**PROMPT:** Write out the listing below in its entirety, minus the pictures, without changing a word.

**TASK INPUT:**
_ _ _ _

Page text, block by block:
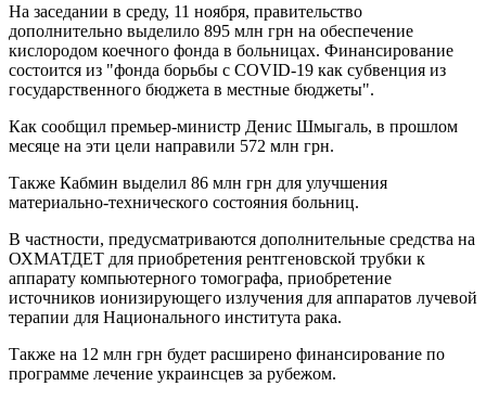
На заседании в среду, 11 ноября, правительство
дополнительно выделило 895 млн грн на обеспечение
кислородом коечного фонда в больницах. Финансирование
состоится из "фонда борьбы с COVID-19 как субвенция из
государственного бюджета в местные бюджеты".
Как сообщил премьер-министр Денис Шмыгаль, в прошлом
месяце на эти цели направили 572 млн грн.
Также Кабмин выделил 86 млн грн для улучшения
материально-технического состояния больниц.
В частности, предусматриваются дополнительные средства на
ОХМАТДЕТ для приобретения рентгеновской трубки к
аппарату компьютерного томографа, приобретение
источников ионизирующего излучения для аппаратов лучевой
терапии для Национального института рака.
Также на 12 млн грн будет расширено финансирование по
программе лечение украинсцев за рубежом.

_ _ _ _

**EXERCISE SOLUTION:**
Page text, block by block:
На заседании в среду, 11 ноября, правительство
дополнительно выделило 895 млн грн на обеспечение
кислородом коечного фонда в больницах. Финансирование
состоится из "фонда борьбы с COVID-19 как субвенция из
государственного бюджета в местные бюджеты".
Как сообщил премьер-министр Денис Шмыгаль, в прошлом
месяце на эти цели направили 572 млн грн.
Также Кабмин выделил 86 млн грн для улучшения
материально-технического состояния больниц.
В частности, предусматриваются дополнительные средства на
ОХМАТДЕТ для приобретения рентгеновской трубки к
аппарату компьютерного томографа, приобретение
источников ионизирующего излучения для аппаратов лучевой
терапии для Национального института рака.
Также на 12 млн грн будет расширено финансирование по
программе лечение украинсцев за рубежом.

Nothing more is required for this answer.